**Your instructions:** Beginning with the line containing "Next: How an", transcribe every line exactly down to the last one in the records below, and drop the pictures.

**Supplied information:**
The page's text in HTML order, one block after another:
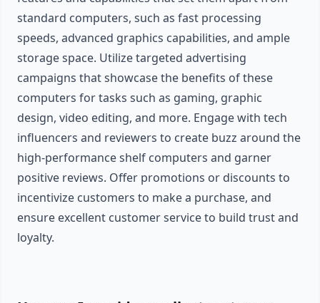
standard computers, such as fast processing
speeds, advanced graphics capabilities, and ample
storage space. Utilize targeted advertising
campaigns that showcase the benefits of these
computers for tasks such as gaming, graphic
design, video editing, and more. Engage with tech
influencers and reviewers to create buzz around the
high-performance shelf computers and garner
positive reviews. Offer promotions or discounts to
incentivize customers to make a purchase, and
ensure excellent customer service to build trust and
loyalty.
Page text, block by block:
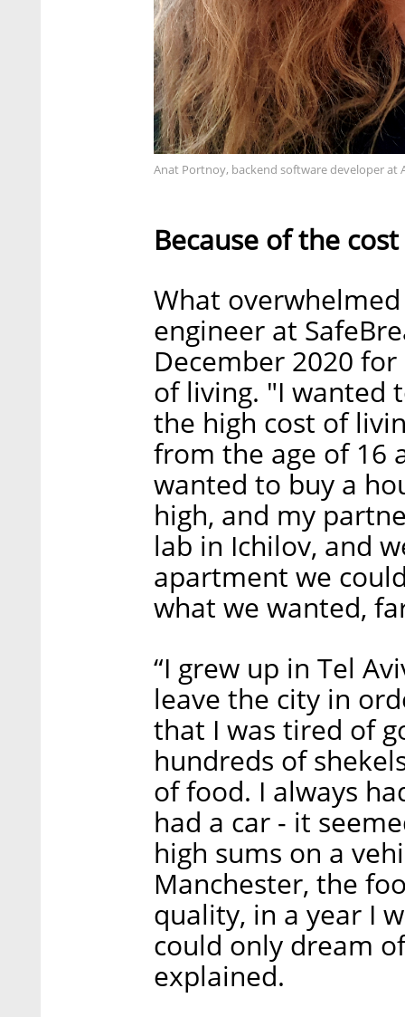
Anat Portnoy, backend software developer at
Because of the
What
engineer at
December 2020
of living. "I wanted
the high cost of
from the age of 16
wanted to buy a
high, and my
lab in Ichilov, and
apartment we
what we wanted,
“I grew up in Tel
leave the city in
that I was tired of
hundreds of
of food. I always
had a car - it
high sums on a
Manchester, the
quality, in a year I
could only dream
explained.
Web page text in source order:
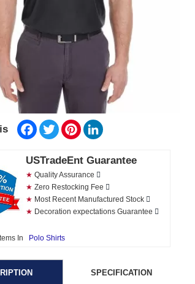
Facebook
TwitterPinterest
USTradeEnt Guarantee
★ Quality Assurance
★ Zero Restocking Fee
★ Most Recent Manufactured Stock
★ Decoration expectations Guarantee
In Polo Shirts
SPECIFICATION
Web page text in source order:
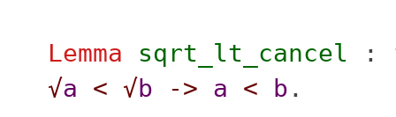
Lemma sqrt_lt_cancel :
√a < √b -> a < b .
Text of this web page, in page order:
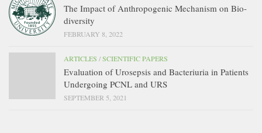
The Impact of Anthropogenic Mechanism on Bio-
diversity
FEBRUARY 8, 2022
ARTICLES /SCIENTIFIC PAPERS
Evaluation of Urosepsis and Bacteriuria in Patients
Undergoing PCNL and URS
SEPTEMBER 5, 2021
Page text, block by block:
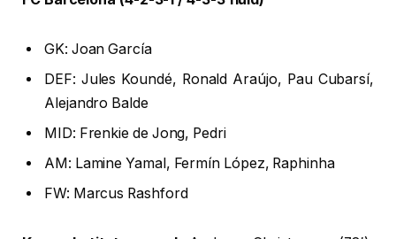
GK: Joan García
DEF: Jules Koundé, Ronald Araújo, Pau Cubarsí,
Alejandro Balde
MID: Frenkie de Jong, Pedri
AM: Lamine Yamal, Fermín López, Raphinha
FW: Marcus Rashford
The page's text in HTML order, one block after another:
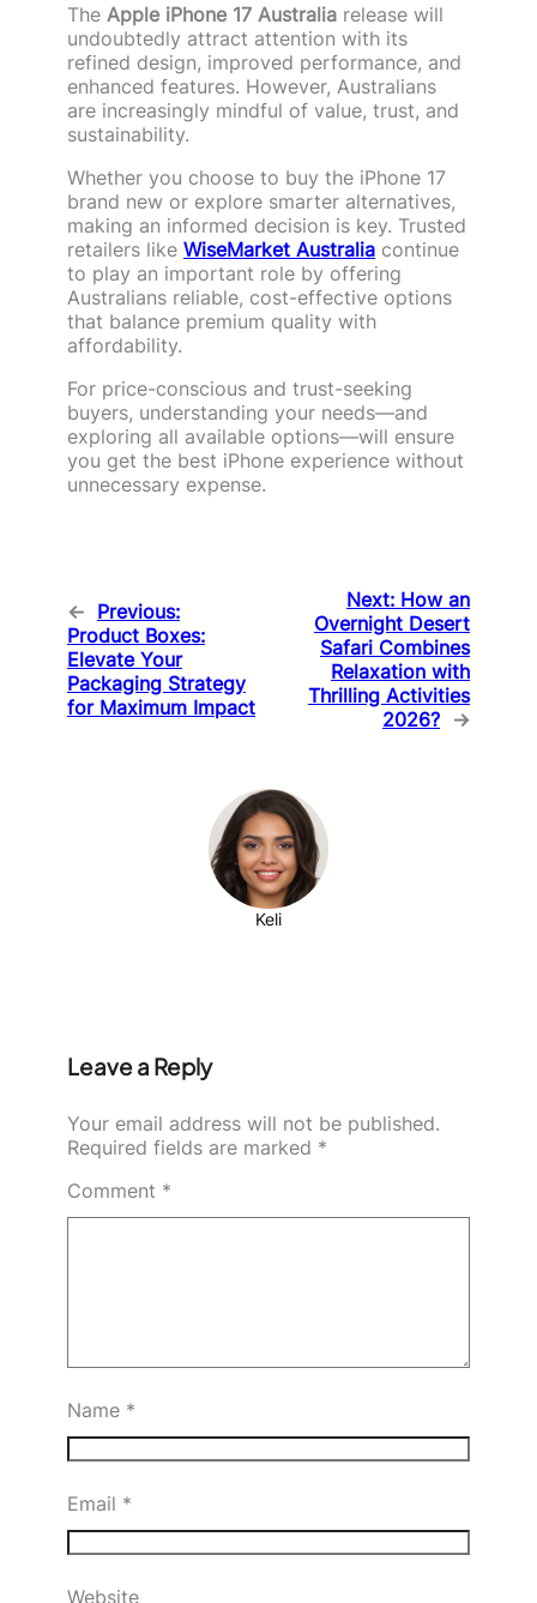
The Apple iPhone 17 Australia release will
undoubtedly attract attention with its
refined design, improved performance, and
enhanced features. However, Australians
are increasingly mindful of value, trust, and
sustainability.
Whether you choose to buy the iPhone 17
brand new or explore smarter alternatives,
making an informed decision is key. Trusted
retailers like WiseMarket Australia continue
to play an important role by offering
Australians reliable, cost-effective options
that balance premium quality with
affordability.
For price-conscious and trust-seeking
buyers, understanding your needs—and
exploring all available options—will ensure
you get the best iPhone experience without
unnecessary expense.
← Previous:
Product Boxes:
Elevate Your
Packaging Strategy
for Maximum Impact
Next: How an
Overnight Desert
Safari Combines
Relaxation with
Thrilling Activities
2026? →
Keli
Leave a Reply
Your email address will not be published.
Required fields are marked *
Comment *
Name *
Email *
Website
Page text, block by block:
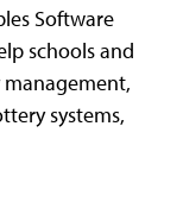
Software
schools and
systems,
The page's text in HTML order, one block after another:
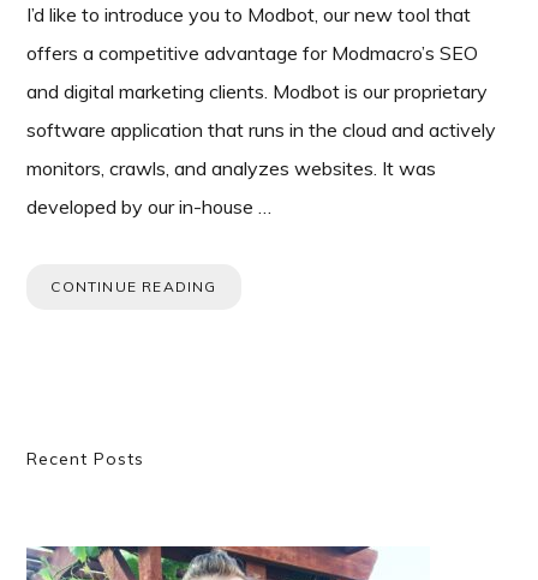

**Output below:**
Next: How an
Overnight Desert
Safari Combines
Relaxation with
Thrilling Activities
2026? →
Keli
Leave a Reply
Your email address will not be published.
Required fields are marked *
Comment *
Name *
Email *
Website
Page text, block by block:
Software
schools and
systems,
The page's text in HTML order, one block after another:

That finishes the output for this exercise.